*** Study material
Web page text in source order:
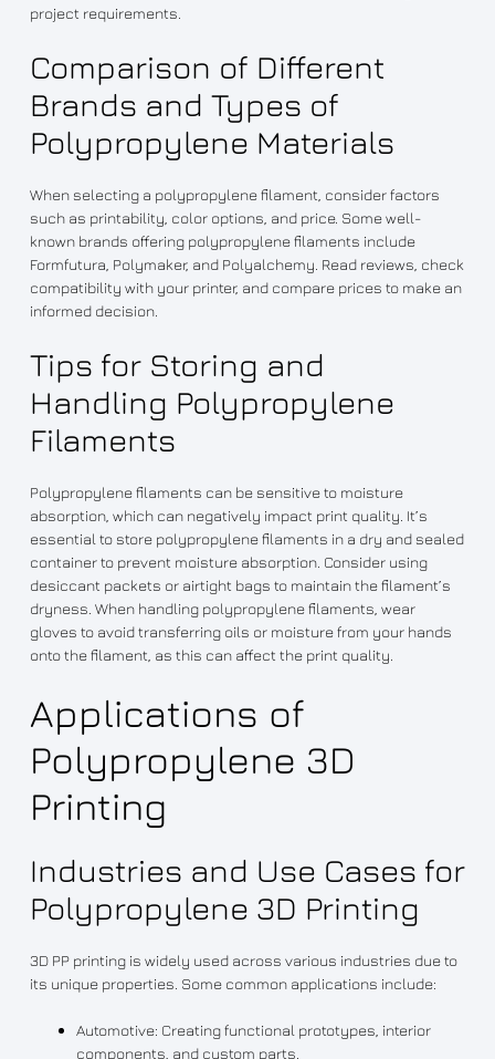
project requirements.
Comparison of Different
Brands and Types of
Polypropylene Materials
When selecting a polypropylene filament, consider factors
such as printability, color options, and price. Some well-
known brands offering polypropylene filaments include
Formfutura, Polymaker, and Polyalchemy. Read reviews, check
compatibility with your printer, and compare prices to make an
informed decision.
Tips for Storing and
Handling Polypropylene
Filaments
Polypropylene filaments can be sensitive to moisture
absorption, which can negatively impact print quality. It’s
essential to store polypropylene filaments in a dry and sealed
container to prevent moisture absorption. Consider using
desiccant packets or airtight bags to maintain the filament’s
dryness. When handling polypropylene filaments, wear
gloves to avoid transferring oils or moisture from your hands
onto the filament, as this can affect the print quality.
Applications of
Polypropylene 3D
Printing
Industries and Use Cases for
Polypropylene 3D Printing
3D PP printing is widely used across various industries due to
its unique properties. Some common applications include:
Automotive: Creating functional prototypes, interior
components, and custom parts.
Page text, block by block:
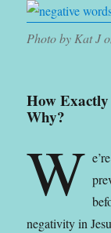
Photo by Kat J
How
Why?
W
negativity in
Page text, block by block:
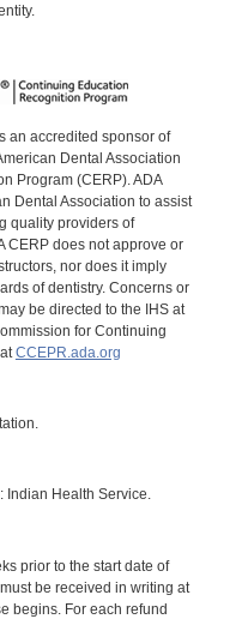
an accredited sponsor of
Dental Association
Program (CERP). ADA
Dental Association to assist
quality providers of
CERP does not approve or
nor does it imply
of dentistry. Concerns or
be directed to the IHS at
for Continuing
CCEPR.ada.org
Indian Health Service.
prior to the start date of
be received in writing at
begins. For each refund
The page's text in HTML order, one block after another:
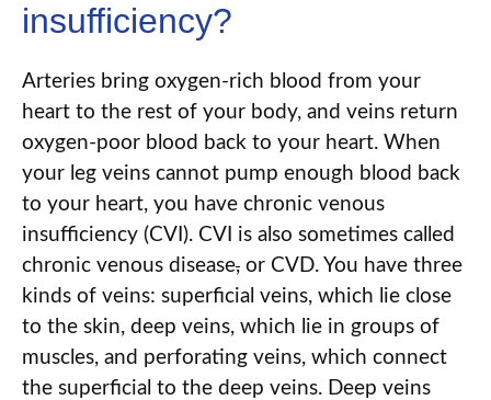
insufficiency?
Arteries bring oxygen-rich blood from your
heart to the rest of your body, and veins return
oxygen-poor blood back to your heart. When
your leg veins cannot pump enough blood back
to your heart, you have chronic venous
insufficiency (CVI). CVI is also sometimes called
chronic venous disease, or CVD. You have three
kinds of veins: superficial veins, which lie close
to the skin, deep veins, which lie in groups of
muscles, and perforating veins, which connect
the superficial to the deep veins. Deep veins
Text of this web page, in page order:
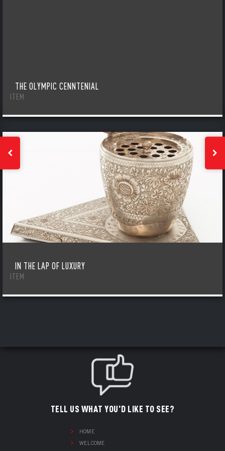
THE OLYMPIC CENNTENIAL
ITEM
IN THE LAP OF LUXURY
ITEM
TELL US WHAT YOU'D LIKE TO SEE?
HOME
WELCOME
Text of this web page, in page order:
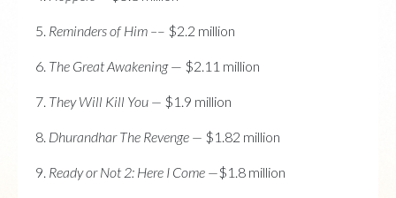
5. Reminders of Him –– $2.2 million
6. The Great Awakening— $2.11 million
7. They Will Kill You — $1.9 million
8. Dhurandhar The Revenge — $1.82 million
9. Ready or Not 2: Here I Come —$1.8 million
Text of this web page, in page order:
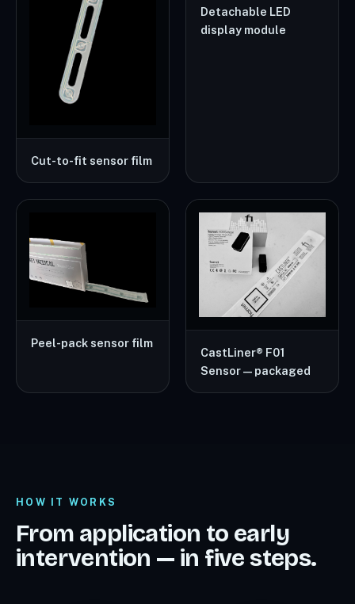
Cut-to-fit sensor film
Detachable LED
display module
Peel-pack sensor film
CastLiner® F01
Sensor — packaged
HOW IT WORKS
From application to early
intervention — in five steps.
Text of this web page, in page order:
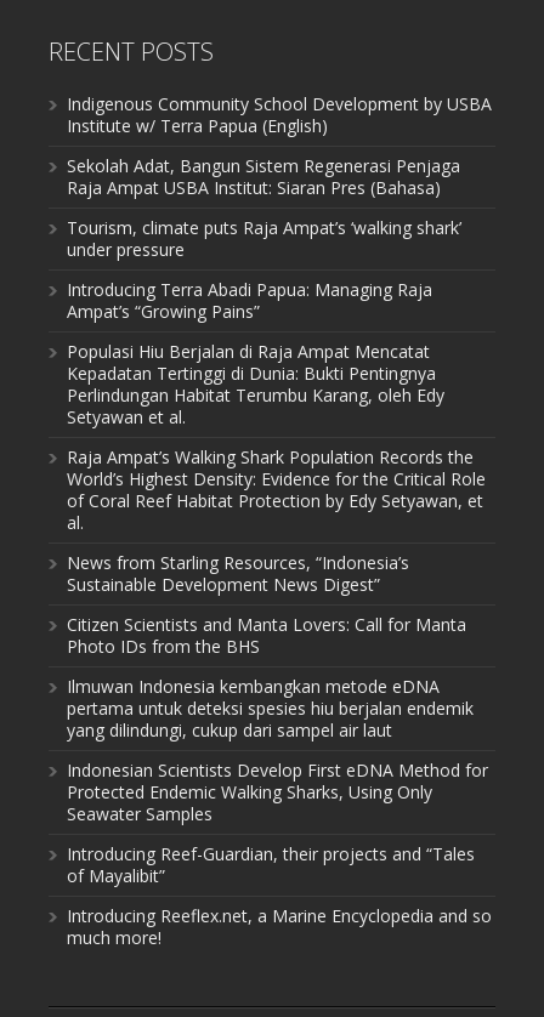
RECENT POSTS
Indigenous Community School Development by USBA
Institute w/ Terra Papua (English)
Sekolah Adat, Bangun Sistem Regenerasi Penjaga
Raja Ampat USBA Institut: Siaran Pres (Bahasa)
Tourism, climate puts Raja Ampat’s ‘walking shark’
under pressure
Introducing Terra Abadi Papua: Managing Raja
Ampat’s “Growing Pains”
Populasi Hiu Berjalan di Raja Ampat Mencatat
Kepadatan Tertinggi di Dunia: Bukti Pentingnya
Perlindungan Habitat Terumbu Karang, oleh Edy
Setyawan et al.
Raja Ampat’s Walking Shark Population Records the
World’s Highest Density: Evidence for the Critical Role
of Coral Reef Habitat Protection by Edy Setyawan, et
al.
News from Starling Resources, “Indonesia’s
Sustainable Development News Digest”
Citizen Scientists and Manta Lovers: Call for Manta
Photo IDs from the BHS
Ilmuwan Indonesia kembangkan metode eDNA
pertama untuk deteksi spesies hiu berjalan endemik
yang dilindungi, cukup dari sampel air laut
Indonesian Scientists Develop First eDNA Method for
Protected Endemic Walking Sharks, Using Only
Seawater Samples
Introducing Reef-Guardian, their projects and “Tales
of Mayalibit”
Introducing Reeflex.net, a Marine Encyclopedia and so
much more!
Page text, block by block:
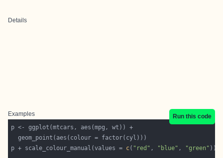
Details
Examples
Run this code
p + scale_colour_manual(values = c( "red" , "blue" , "green"
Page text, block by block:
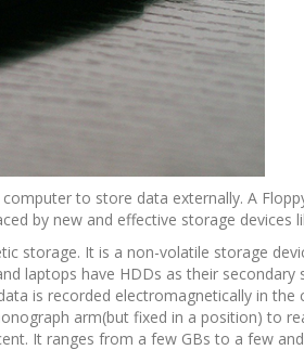
to store data externally. A
by new and effective storage devices
storage. It is a non-volatile storage
laptops have HDDs as their secondary
is recorded electromagnetically in the
arm(but fixed in a position) to
It ranges from a few GBs to a few
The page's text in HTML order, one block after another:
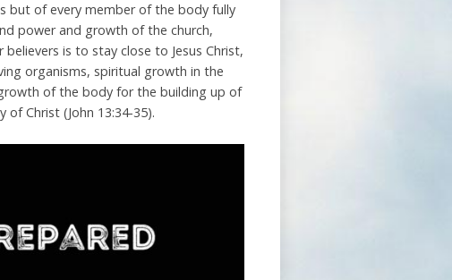
but of every member of the body fully
power and growth of the church,
is to stay close to Jesus Christ,
organisms, spiritual growth in the
of the body for the building up of
Christ (John 13:34-35).
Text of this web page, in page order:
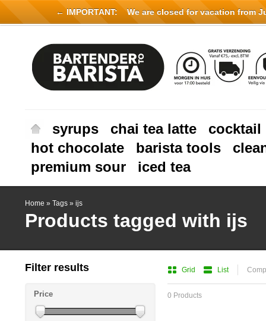
syrups chai tea latte
cocktail
hot chocolate
barista tools
premium sour
iced tea
Home » Tags » ijs
Products tagged with ijs
Grid List
0 Products
Filter results
Price
← IMPORTANT: We are closed for vacation from
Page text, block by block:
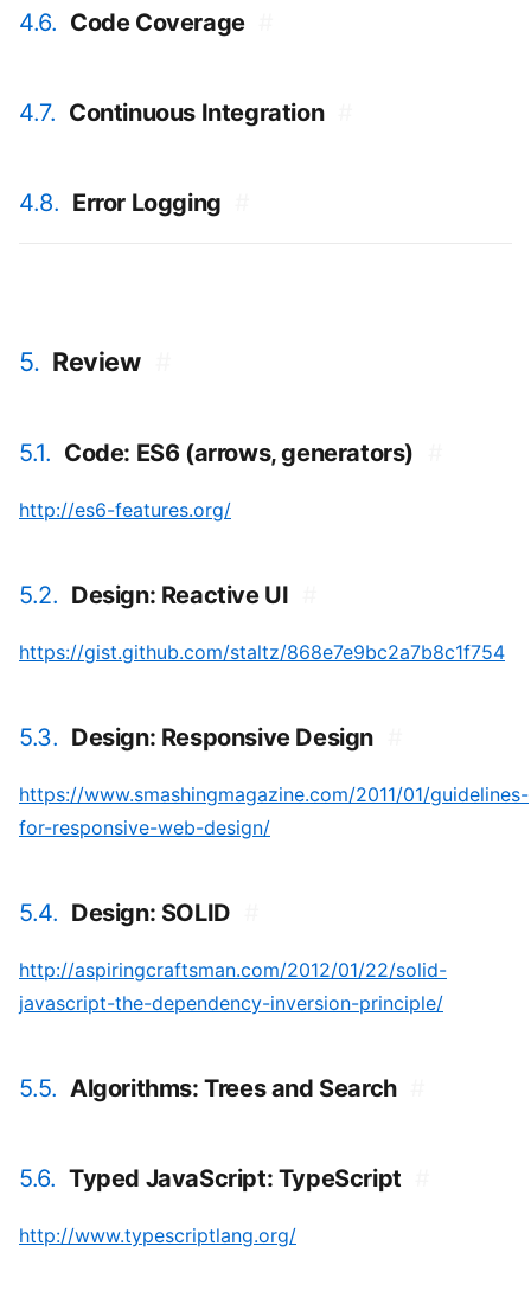
4.6. Code Coverage
4.7. Continuous Integration
4.8. Error Logging
5. Review
5.1. Code: ES6 (arrows, generators)
http://es6-features.org/
5.2. Design: Reactive UI
https://gist.github.com/staltz/868e7e9bc2a7b8c1f754
5.3. Design: Responsive Design
https://www.smashingmagazine.com/2011/01/guidelines-
for-responsive-web-design/
5.4. Design: SOLID
http://aspiringcraftsman.com/2012/01/22/solid-
javascript-the-dependency-inversion-principle/
5.5. Algorithms: Trees and Search
5.6. Typed JavaScript: TypeScript
http://www.typescriptlang.org/
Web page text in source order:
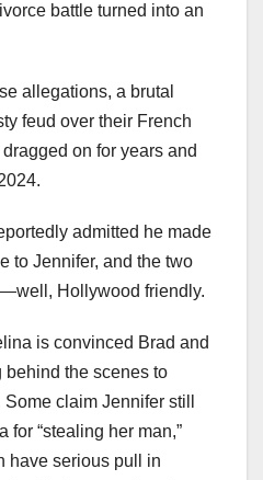
battle turned into an
allegations, a brutal
feud over their French
on for years and
admitted he made
to Jennifer, and the two
Hollywood friendly.
is convinced Brad and
the scenes to
claim Jennifer still
for “stealing her man,”
have serious pull in
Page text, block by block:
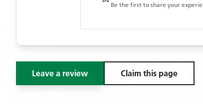
Be the first to share your
Leave a review Claim this page
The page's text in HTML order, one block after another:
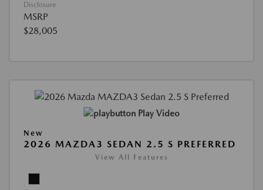
Disclosure
MSRP
$28,005
Play Video
New
2026 MAZDA3 SEDAN 2.5 S PREFERRED
View All Features
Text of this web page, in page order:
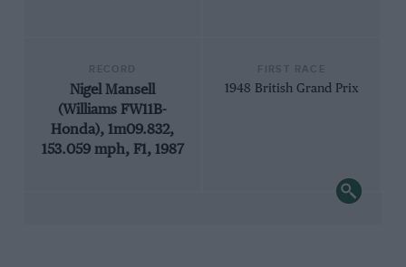
Nigel Mansell
(Williams FW11B-
Honda), 1m09.832,
153.059 mph, F1, 1987
1948 British Grand Prix
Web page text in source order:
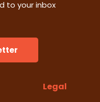
to your inbox
Legal
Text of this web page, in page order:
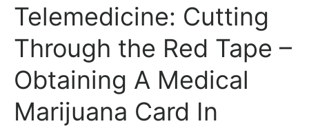
Telemedicine: Cutting
Through the Red Tape –
Obtaining A Medical
Marijuana Card In
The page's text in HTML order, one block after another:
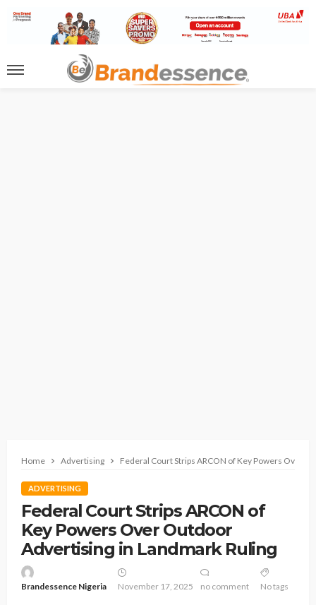
Home Advertising Federal Court Strips ARCON of Key Powers Over
ADVERTISING
Federal Court Strips ARCON of
Key Powers Over Outdoor
Advertising in Landmark Ruling
Brandessence Nigeria November 17, 2025 no comment No tags
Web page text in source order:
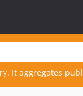
It aggregates
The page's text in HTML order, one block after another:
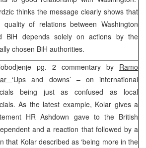
thinks the message clearly shows that
quality of relations between Washington
BiH depends solely on actions by the
chosen BiH authorities.
pg. 2 commentary by Ramo
‘Ups and downs’ – on international
being just as confused as local
As the latest example, Kolar gives a
HR Ashdown gave to the British
and a reaction that followed by a
that Kolar described as ‘being more in the
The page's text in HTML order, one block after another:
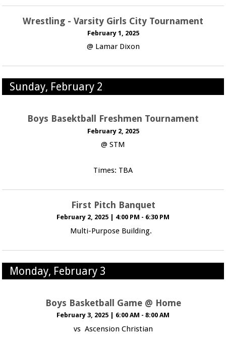
Wrestling - Varsity Girls City Tournament
February 1, 2025
@ Lamar Dixon
Sunday, February 2
Boys Basektball Freshmen Tournament
February 2, 2025
@ STM
Times: TBA
First Pitch Banquet
February 2, 2025 4:00 PM - 6:30 PM
Multi-Purpose Building.
Monday, February 3
Boys Basketball Game @ Home
February 3, 2025 6:00 AM - 8:00 AM
vs Ascension Christian
******
▶ [Required work]
All of the data above should be transcribed verbatim, with pictures omitted.

▶ [Exercise solution]
Web page text in source order:
project requirements.
Comparison of Different
Brands and Types of
Polypropylene Materials
When selecting a polypropylene filament, consider factors
such as printability, color options, and price. Some well-
known brands offering polypropylene filaments include
Formfutura, Polymaker, and Polyalchemy. Read reviews, check
compatibility with your printer, and compare prices to make an
informed decision.
Tips for Storing and
Handling Polypropylene
Filaments
Polypropylene filaments can be sensitive to moisture
absorption, which can negatively impact print quality. It’s
essential to store polypropylene filaments in a dry and sealed
container to prevent moisture absorption. Consider using
desiccant packets or airtight bags to maintain the filament’s
dryness. When handling polypropylene filaments, wear
gloves to avoid transferring oils or moisture from your hands
onto the filament, as this can affect the print quality.
Applications of
Polypropylene 3D
Printing
Industries and Use Cases for
Polypropylene 3D Printing
3D PP printing is widely used across various industries due to
its unique properties. Some common applications include:
Automotive: Creating functional prototypes, interior
components, and custom parts.
Page text, block by block:
Photo by Kat J
How
Why?
W
negativity in
Page text, block by block:
an accredited sponsor of
Dental Association
Program (CERP). ADA
Dental Association to assist
quality providers of
CERP does not approve or
nor does it imply
of dentistry. Concerns or
be directed to the IHS at
for Continuing
CCEPR.ada.org
Indian Health Service.
prior to the start date of
be received in writing at
begins. For each refund
The page's text in HTML order, one block after another:
insufficiency?
Arteries bring oxygen-rich blood from your
heart to the rest of your body, and veins return
oxygen-poor blood back to your heart. When
your leg veins cannot pump enough blood back
to your heart, you have chronic venous
insufficiency (CVI). CVI is also sometimes called
chronic venous disease, or CVD. You have three
kinds of veins: superficial veins, which lie close
to the skin, deep veins, which lie in groups of
muscles, and perforating veins, which connect
the superficial to the deep veins. Deep veins
Text of this web page, in page order:
THE OLYMPIC CENNTENIAL
ITEM
IN THE LAP OF LUXURY
ITEM
TELL US WHAT YOU'D LIKE TO SEE?
HOME
WELCOME
Text of this web page, in page order:
5. Reminders of Him –– $2.2 million
6. The Great Awakening— $2.11 million
7. They Will Kill You — $1.9 million
8. Dhurandhar The Revenge — $1.82 million
9. Ready or Not 2: Here I Come —$1.8 million
Text of this web page, in page order:
Cut-to-fit sensor film
Detachable LED
display module
Peel-pack sensor film
CastLiner® F01
Sensor — packaged
HOW IT WORKS
From application to early
intervention — in five steps.
Text of this web page, in page order:
RECENT POSTS
Indigenous Community School Development by USBA
Institute w/ Terra Papua (English)
Sekolah Adat, Bangun Sistem Regenerasi Penjaga
Raja Ampat USBA Institut: Siaran Pres (Bahasa)
Tourism, climate puts Raja Ampat’s ‘walking shark’
under pressure
Introducing Terra Abadi Papua: Managing Raja
Ampat’s “Growing Pains”
Populasi Hiu Berjalan di Raja Ampat Mencatat
Kepadatan Tertinggi di Dunia: Bukti Pentingnya
Perlindungan Habitat Terumbu Karang, oleh Edy
Setyawan et al.
Raja Ampat’s Walking Shark Population Records the
World’s Highest Density: Evidence for the Critical Role
of Coral Reef Habitat Protection by Edy Setyawan, et
al.
News from Starling Resources, “Indonesia’s
Sustainable Development News Digest”
Citizen Scientists and Manta Lovers: Call for Manta
Photo IDs from the BHS
Ilmuwan Indonesia kembangkan metode eDNA
pertama untuk deteksi spesies hiu berjalan endemik
yang dilindungi, cukup dari sampel air laut
Indonesian Scientists Develop First eDNA Method for
Protected Endemic Walking Sharks, Using Only
Seawater Samples
Introducing Reef-Guardian, their projects and “Tales
of Mayalibit”
Introducing Reeflex.net, a Marine Encyclopedia and so
much more!
Page text, block by block:
Details
Examples
Run this code
p + scale_colour_manual(values = c( "red" , "blue" , "green"
Page text, block by block:
to store data externally. A
by new and effective storage devices
storage. It is a non-volatile storage
laptops have HDDs as their secondary
is recorded electromagnetically in the
arm(but fixed in a position) to
It ranges from a few GBs to a few
The page's text in HTML order, one block after another:
but of every member of the body fully
power and growth of the church,
is to stay close to Jesus Christ,
organisms, spiritual growth in the
of the body for the building up of
Christ (John 13:34-35).
Text of this web page, in page order:
syrups chai tea latte
cocktail
hot chocolate
barista tools
premium sour
iced tea
Home » Tags » ijs
Products tagged with ijs
Grid List
0 Products
Filter results
Price
← IMPORTANT: We are closed for vacation from
Page text, block by block:
4.6. Code Coverage
4.7. Continuous Integration
4.8. Error Logging
5. Review
5.1. Code: ES6 (arrows, generators)
http://es6-features.org/
5.2. Design: Reactive UI
https://gist.github.com/staltz/868e7e9bc2a7b8c1f754
5.3. Design: Responsive Design
https://www.smashingmagazine.com/2011/01/guidelines-
for-responsive-web-design/
5.4. Design: SOLID
http://aspiringcraftsman.com/2012/01/22/solid-
javascript-the-dependency-inversion-principle/
5.5. Algorithms: Trees and Search
5.6. Typed JavaScript: TypeScript
http://www.typescriptlang.org/
Web page text in source order:
battle turned into an
allegations, a brutal
feud over their French
on for years and
admitted he made
to Jennifer, and the two
Hollywood friendly.
is convinced Brad and
the scenes to
claim Jennifer still
for “stealing her man,”
have serious pull in
Page text, block by block:
Be the first to share your
Leave a review Claim this page
The page's text in HTML order, one block after another:
Disclosure
MSRP
$28,005
Play Video
New
2026 MAZDA3 SEDAN 2.5 S PREFERRED
View All Features
Text of this web page, in page order:
Nigel Mansell
(Williams FW11B-
Honda), 1m09.832,
153.059 mph, F1, 1987
1948 British Grand Prix
Web page text in source order:
to your inbox
Legal
Text of this web page, in page order:
Telemedicine: Cutting
Through the Red Tape –
Obtaining A Medical
Marijuana Card In
The page's text in HTML order, one block after another:
Home Advertising Federal Court Strips ARCON of Key Powers Over
ADVERTISING
Federal Court Strips ARCON of
Key Powers Over Outdoor
Advertising in Landmark Ruling
Brandessence Nigeria November 17, 2025 no comment No tags
Web page text in source order:
It aggregates
The page's text in HTML order, one block after another:
thinks the message clearly shows that
quality of relations between Washington
BiH depends solely on actions by the
chosen BiH authorities.
pg. 2 commentary by Ramo
‘Ups and downs’ – on international
being just as confused as local
As the latest example, Kolar gives a
HR Ashdown gave to the British
and a reaction that followed by a
that Kolar described as ‘being more in the
The page's text in HTML order, one block after another:
Wrestling - Varsity Girls City Tournament
February 1, 2025
@ Lamar Dixon
Sunday, February 2
Boys Basektball Freshmen Tournament
February 2, 2025
@ STM
Times: TBA
First Pitch Banquet
February 2, 2025 4:00 PM - 6:30 PM
Multi-Purpose Building.
Monday, February 3
Boys Basketball Game @ Home
February 3, 2025 6:00 AM - 8:00 AM
vs Ascension Christian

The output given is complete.